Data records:
+++++

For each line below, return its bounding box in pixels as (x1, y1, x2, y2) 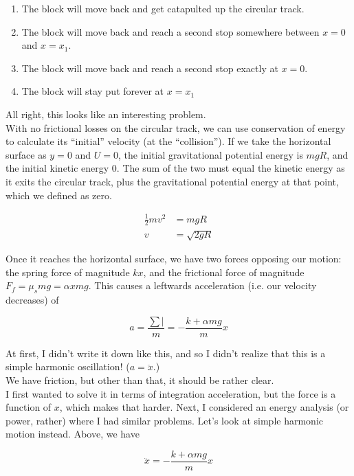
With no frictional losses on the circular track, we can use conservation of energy (5, 120, 346, 135)
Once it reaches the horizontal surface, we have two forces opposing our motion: (5, 251, 342, 266)
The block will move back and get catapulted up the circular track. (21, 1, 305, 15)
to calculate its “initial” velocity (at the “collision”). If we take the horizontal (5, 134, 331, 148)
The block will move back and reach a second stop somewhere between (21, 24, 320, 38)
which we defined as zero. (5, 188, 112, 202)
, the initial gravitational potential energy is (118, 147, 303, 161)
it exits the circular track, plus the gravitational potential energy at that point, (5, 174, 339, 188)
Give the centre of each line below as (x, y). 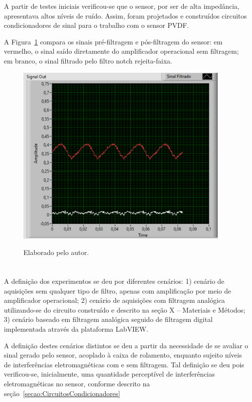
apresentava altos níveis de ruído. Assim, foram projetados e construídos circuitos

+++++

What the task requires: Quote precisely the lines of the data from the line containing "to calculate its" through its final line, both included, excluding pictures.

Reply:
to calculate its “initial” velocity (at the “collision”). If we take the horizontal (5, 134, 331, 148)
The block will move back and reach a second stop somewhere between (21, 24, 320, 38)
which we defined as zero. (5, 188, 112, 202)
, the initial gravitational potential energy is (118, 147, 303, 161)
it exits the circular track, plus the gravitational potential energy at that point, (5, 174, 339, 188)
Give the centre of each line below as (x, y). 
apresentava altos níveis de ruído. Assim, foram projetados e construídos circuitos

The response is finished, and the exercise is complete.